趙慧也立馬湊過來,參與到大家的猜測當中。
「到底什麼事啊,文主編一副天要塌的樣子。」
「不會和曼曼姐有關吧。」
「曼曼姐的丈夫是文主編的大外甥,能有什麼事,人家可是團長!」
「我聽說文主編的二外甥和外甥媳婦也回京了,那個外甥媳婦跟曼曼姐一樣漂亮呢!」
「哈哈,你別說,文主編的外甥們眼光都挺好的啊,外甥媳婦個個都好看!」
「我想應該是家裡的事,咱們雜誌社最近的業務挺好的,自從文主編上任一直發展的很穩定,去年年底還評了優,肯定不是工作上的事。

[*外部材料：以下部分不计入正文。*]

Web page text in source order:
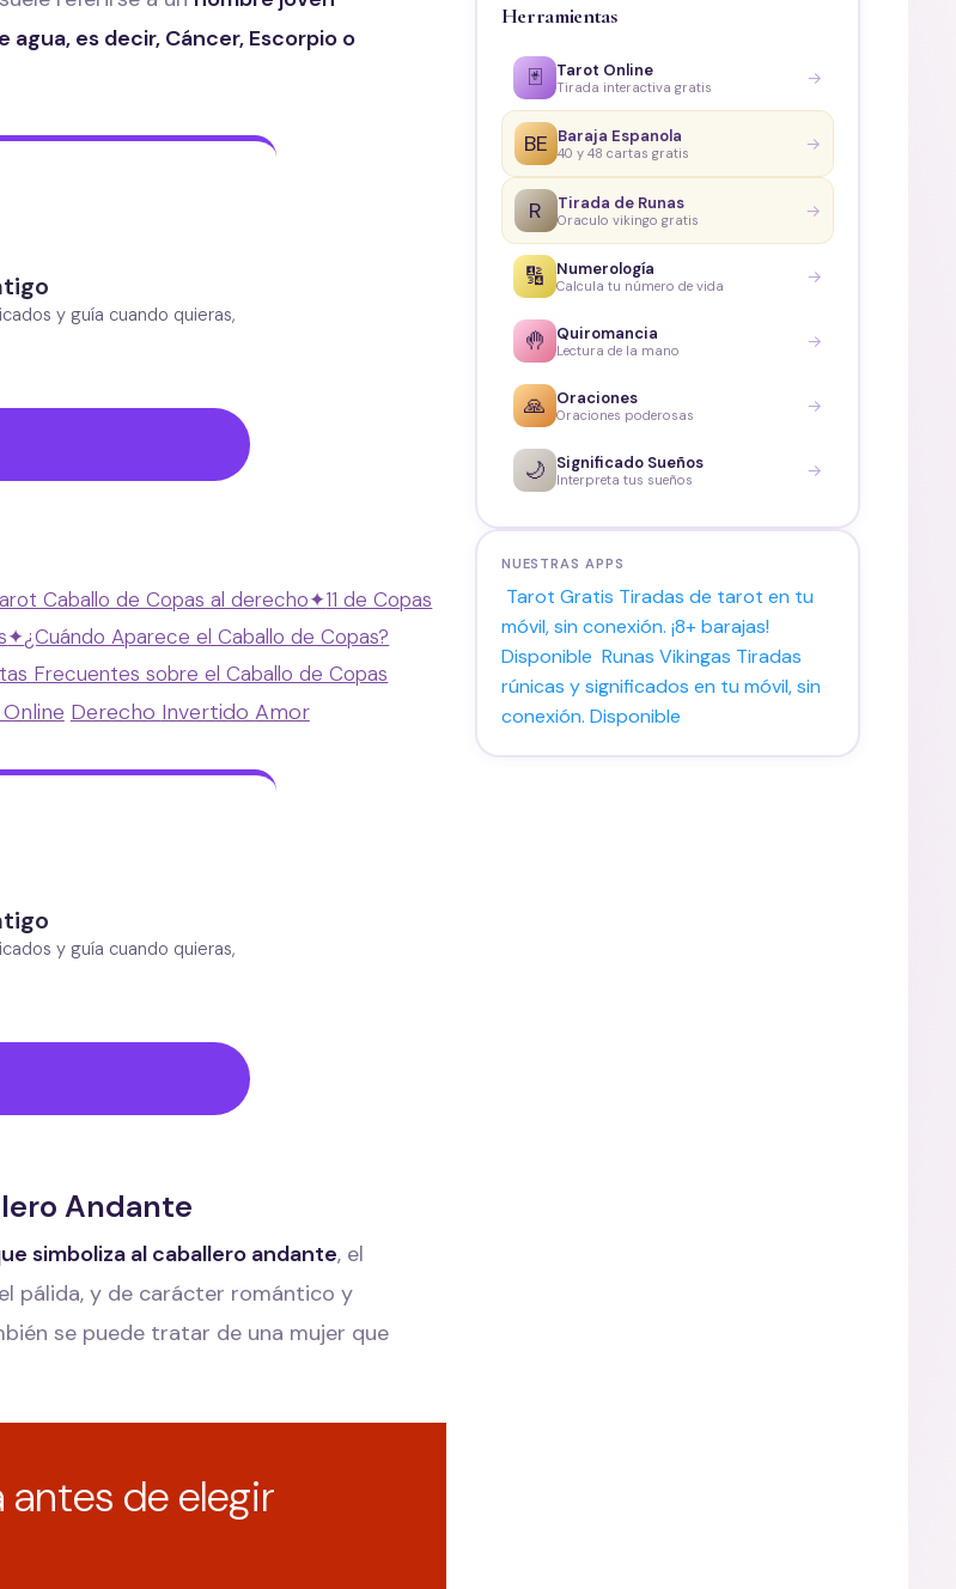
es decir, Cáncer, Escorpio o
y guía cuando quieras,
Caballo de Copas al derecho✦11 de Copas
✦¿Cuándo Aparece el Caballo de Copas?
Frecuentes sobre el Caballo de Copas
Derecho Invertido Amor
y guía cuando quieras,
Andante
simboliza al caballero andante, el
pálida, y de carácter romántico y
se puede tratar de una mujer que
de elegir
Herramientas
🃏 Tarot Online
Tirada interactiva gratis →
BE Baraja Espanola
40 y 48 cartas gratis →
R Tirada de Runas
Oraculo vikingo gratis →
🔢 Numerología
Calcula tu número de vida →
🤚 Quiromancia
Lectura de la mano →
🙏 Oraciones
Oraciones poderosas →
🌙 Significado Sueños
Interpreta tus sueños →
NUESTRAS APPS
Tarot Gratis Tiradas de tarot en tu
móvil, sin conexión. ¡8+ barajas!
Disponible Runas Vikingas Tiradas
rúnicas y significados en tu móvil, sin
conexión. Disponible
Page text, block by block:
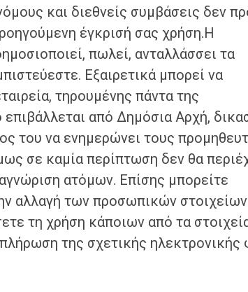
και διεθνείς συμβάσεις δεν
έγκρισή σας χρήση.H
πωλεί, ανταλλάσσει τα
Εξαιρετικά μπορεί να
τηρουμένης πάντα της
από Δημόσια Αρχή,
του να ενημερώνει τους
σε καμία περίπτωση δεν θα
ατόμων. Επίσης μπορείτε
αλλαγή των προσωπικών
τη χρήση κάποιων από τα
της σχετικής ηλεκτρονικής
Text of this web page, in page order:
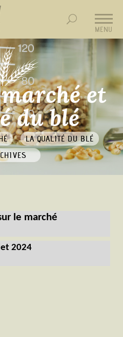
MENU
et
du blé
LA QUALITÉ DU BLÉ
le marché
2024
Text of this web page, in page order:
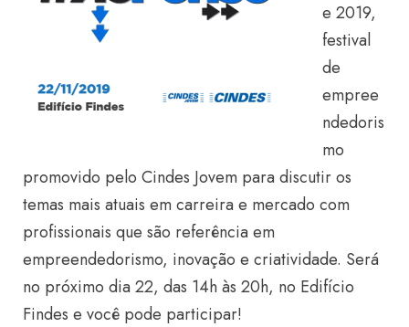
e 2019,
festival
de
empree
ndedoris
mo
promovido pelo Cindes Jovem para discutir os
temas mais atuais em carreira e mercado com
profissionais que são referência em
empreendedorismo, inovação e criatividade. Será
no próximo dia 22, das 14h às 20h, no Edifício
Findes e você pode participar!
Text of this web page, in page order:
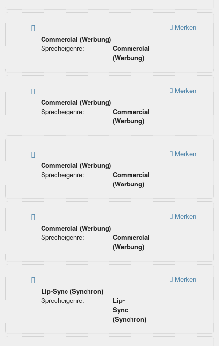
Commercial (Werbung)
Sprechergenre:
Commercial
(Werbung)
Merken
Commercial (Werbung)
Sprechergenre:
Commercial
(Werbung)
Merken
Commercial (Werbung)
Sprechergenre:
Commercial
(Werbung)
Merken
Commercial (Werbung)
Sprechergenre:
Commercial
(Werbung)
Merken
Lip-Sync (Synchron)
Sprechergenre:
Lip-
Sync
(Synchron)
Merken

」
「……」
「都在這兒嚷嚷什麼,主編不在就瞎猜,不用工作了是嗎?」趙慧突然走過來插話,做派如同雜誌社的領導,氣勢壓人。
眾人一僵,下意識的閉嘴。
但也有幾個不給面子。
「我說慧姐,你一個翻譯部的管我們采編部的做什麼!文主編可沒告訴過我們,他不在雜誌社讓你當家!」
有一個人站出來,其他人也跟著起鬨。
「我也沒接到通知!」
周莉莉和林秀芝早就看不慣趙慧了,有這個機會當然要報復。
林秀芝,「我說趙慧啊,你管好你自己吧,咱們翻譯部忙都忙不過來了,你管那麼多不累嗎?」
周莉莉,「慧姐,你不會還在夢裡吧,把自己當主編夫人了?」
「哈哈哈!」
頓時,一陣鬨笑!
趙慧沒料到周莉莉這般放肆,其他同事也看她的笑話,她的臉頓時漲成了豬肝色,卻還在硬撐。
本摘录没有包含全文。